Apex Building Group and L+M Development Partners secured $217 million in construction financing for phase three of the Alafia Project, a two-building residential complex in one of Brooklyn's lowest-income neighborhoods. Redstone Bank, Goldman Sachs, and New York State pooled resources to close the deal.
The financing combines private capital from Redstone Bank and Goldman Sachs with public support from New York State, reflecting the mixed-funding model increasingly common for affordable housing projects in expensive urban markets. The deal advances development in a neighborhood where median incomes lag citywide averages and housing costs consume disproportionate portions of resident income.
Apex and L+M have built a track record delivering mixed-income housing across the city. The Alafia Project targets renters earning 60 percent to 100 percent of area median income, positioning units between market-rate and deeply affordable tiers. Phase three's completion extends this supply into Brooklyn's outer boroughs, where gentrification pressure continues pushing long-term residents out.
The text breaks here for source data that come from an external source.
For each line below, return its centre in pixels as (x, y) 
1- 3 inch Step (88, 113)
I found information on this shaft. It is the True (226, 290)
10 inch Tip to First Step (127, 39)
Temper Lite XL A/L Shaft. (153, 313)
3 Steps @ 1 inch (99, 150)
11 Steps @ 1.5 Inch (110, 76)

The $217 million construction loan covers both buildings' vertical development, site preparation, and soft costs through stabilization. Redstone Bank and Goldman Sachs structured the debt to accommodate the project's mixed-income rent roll and lower-than-market returns typical of affordable housing. New York State's contribution likely included subsidy or loan guarantees reducing lender risk.
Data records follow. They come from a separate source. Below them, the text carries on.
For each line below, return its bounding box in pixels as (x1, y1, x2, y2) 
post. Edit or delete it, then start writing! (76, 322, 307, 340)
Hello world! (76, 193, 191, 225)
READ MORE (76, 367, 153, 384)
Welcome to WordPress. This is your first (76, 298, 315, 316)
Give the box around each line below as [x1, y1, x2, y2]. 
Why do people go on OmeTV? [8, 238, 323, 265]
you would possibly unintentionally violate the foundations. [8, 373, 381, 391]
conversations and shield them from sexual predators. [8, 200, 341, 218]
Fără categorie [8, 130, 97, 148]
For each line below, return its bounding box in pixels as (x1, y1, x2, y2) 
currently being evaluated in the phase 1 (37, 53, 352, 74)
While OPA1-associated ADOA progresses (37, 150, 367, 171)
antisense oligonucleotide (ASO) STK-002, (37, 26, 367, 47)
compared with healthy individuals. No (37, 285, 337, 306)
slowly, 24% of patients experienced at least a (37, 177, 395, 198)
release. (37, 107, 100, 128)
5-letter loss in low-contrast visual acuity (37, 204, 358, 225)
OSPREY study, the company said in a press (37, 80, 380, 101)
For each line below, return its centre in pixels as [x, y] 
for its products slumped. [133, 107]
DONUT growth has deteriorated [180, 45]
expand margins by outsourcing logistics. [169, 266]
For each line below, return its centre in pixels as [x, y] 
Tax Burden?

For current neighborhood residents, the project adds supply to a market chronically short of affordable units. For prospective renters, the 60-100 percent AMI targeting opens access to households earning roughly $50,000 to $85,000 annually, a demographic largely priced out of new Brooklyn construction. For Apex and L+M, the financing closes a critical gap between predevelopment and lease-up, unlocking equity and allowing capital recycling into future phases.